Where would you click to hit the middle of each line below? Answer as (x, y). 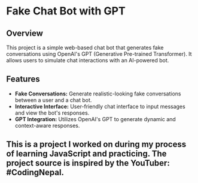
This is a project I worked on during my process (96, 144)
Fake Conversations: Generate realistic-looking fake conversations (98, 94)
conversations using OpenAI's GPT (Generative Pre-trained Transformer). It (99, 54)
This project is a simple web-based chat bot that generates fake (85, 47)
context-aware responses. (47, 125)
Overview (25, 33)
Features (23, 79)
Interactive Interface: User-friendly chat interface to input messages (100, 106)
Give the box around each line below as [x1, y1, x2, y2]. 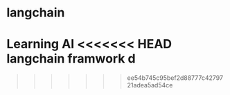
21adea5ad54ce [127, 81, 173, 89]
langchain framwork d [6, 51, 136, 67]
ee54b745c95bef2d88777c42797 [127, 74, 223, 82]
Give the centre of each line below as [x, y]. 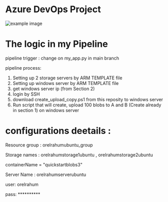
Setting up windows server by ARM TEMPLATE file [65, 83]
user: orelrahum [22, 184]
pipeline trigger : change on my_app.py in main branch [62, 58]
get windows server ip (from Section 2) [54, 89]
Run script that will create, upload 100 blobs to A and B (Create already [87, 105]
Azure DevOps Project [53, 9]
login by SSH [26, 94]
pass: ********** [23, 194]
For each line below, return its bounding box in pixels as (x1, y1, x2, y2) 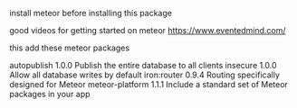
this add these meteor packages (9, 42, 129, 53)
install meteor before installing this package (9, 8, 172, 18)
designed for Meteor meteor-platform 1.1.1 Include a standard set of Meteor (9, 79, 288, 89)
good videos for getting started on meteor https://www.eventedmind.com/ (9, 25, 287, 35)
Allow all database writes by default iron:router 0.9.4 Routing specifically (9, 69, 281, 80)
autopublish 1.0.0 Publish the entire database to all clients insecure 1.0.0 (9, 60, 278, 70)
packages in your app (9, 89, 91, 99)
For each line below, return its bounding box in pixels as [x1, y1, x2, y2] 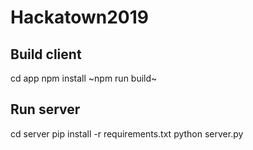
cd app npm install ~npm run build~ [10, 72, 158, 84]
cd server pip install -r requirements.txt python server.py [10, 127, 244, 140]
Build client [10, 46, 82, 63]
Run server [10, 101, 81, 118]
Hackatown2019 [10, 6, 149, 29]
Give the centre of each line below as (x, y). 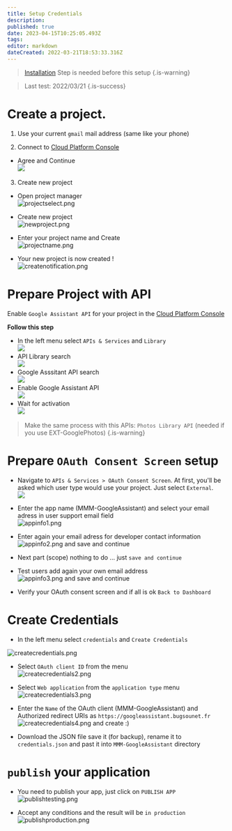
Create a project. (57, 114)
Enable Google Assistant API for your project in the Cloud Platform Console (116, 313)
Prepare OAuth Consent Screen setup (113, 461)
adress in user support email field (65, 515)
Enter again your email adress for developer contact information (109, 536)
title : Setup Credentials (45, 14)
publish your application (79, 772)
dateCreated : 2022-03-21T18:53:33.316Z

•••

Starting with the line that contains "pixels as [x1, y1, x2, y2]", reproduce every line down to the end of the listing above, both endpoints included. Pictures stay out.

For each line below, return its bounding box in pixels as [x1, y1, x2, y2] 
cd app npm install ~npm run build~ [10, 72, 158, 84]
cd server pip install -r requirements.txt python server.py [10, 127, 244, 140]
Build client [10, 46, 82, 63]
Run server [10, 101, 81, 118]
Hackatown2019 [10, 6, 149, 29]
Give the centre of each line below as (x, y). 
Create a project. (57, 114)
Enable Google Assistant API for your project in the Cloud Platform Console (116, 313)
Prepare OAuth Consent Screen setup (113, 461)
adress in user support email field (65, 515)
Enter again your email adress for developer contact information (109, 536)
title : Setup Credentials (45, 14)
publish your application (79, 772)
dateCreated : 2022-03-21T18:53:33.316Z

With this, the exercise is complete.